1
votes

hi I am a Linux programmer

I have an order that monitor process cpus usage, so I use data on /proc/[pid]/stat № 14 and 15. That values are called utime and stime.

Example [/proc/[pid]/stat]

30182 (TTTTest) R 30124 30182 30124 34845 30182 4218880 142 0 0 0 5274 0 0 0 20 0 1 0 55611251 17408000 386 18446744073709551615 4194304 4260634 140733397159392 140733397158504 4203154 0 0 0 0 0 0 0 17 2 0 0 0 0 0 6360520 6361584 33239040 140733397167447 140733397167457 140733397167457 140733397168110 0

State after 5 sec

30182 (TTTTest) R 30124 30182 30124 34845 30182 4218880 142 0 0 0 5440 0 0 0 20 0 1 0 55611251 17408000 386 18446744073709551615 4194304 4260634 140733397159392 140733397158504 4203154 0 0 0 0 0 0 0 17 2 0 0 0 0 0 6360520 6361584 33239040 140733397167447 140733397167457 140733397167457 140733397168110 0

In test environment, this file refreshed 1 ~ 2 sec, so I assume this file often updated by system at least 1 sec.

So I use this calculation

process_cpu_usage = ((utime - old_utime) + (stime - old_stime))/ period

In case of above values

33.2 = ((5440 - 5274) + (0 - 0)) / 5

But, In commercial servers environment, process run with high load (cpu and file IO), /proc/[pid]/stat file update period increasing even 20~60 sec!!

So top/htop utility can't measure correct process usage value.

Why is this phenomenon occurring??

Our system is [CentOS Linux release 7.1.1503 (Core)]

1

1 Answers

2
votes

Most (if not all) files in the /proc filesystem are special files, their content at any given moment reflect the actual OS/kernel data at that very moment, they're not files with contents periodically updated. See the /proc filesystem doc.
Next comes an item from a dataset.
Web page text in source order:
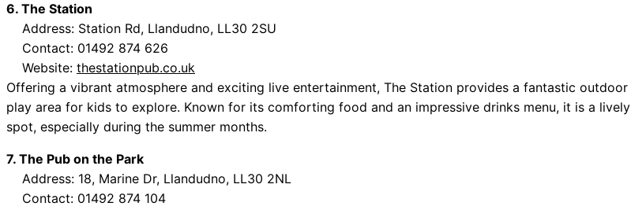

In particular the /proc/[pid]/stat content changes whenever the respective process state changes (for example after every scheduling event) - for processes mostly sleeping the file will appear to be "updated" at slower rates while for active/running processes at higher rates on lightly loaded systems. Check, for example, the corresponding files for a shell process which doesn't do anything and for a browser process playing some video stream.

On heavily loaded systems with many processes in the ready state (like the one mentioned in this Q&A, for example) there can be scheduling delays making the file content "updates" appear less often despite the processes being ready/active. Such conditions seem to be more often encountered in commercial/enterprise environments (debatable, I agree).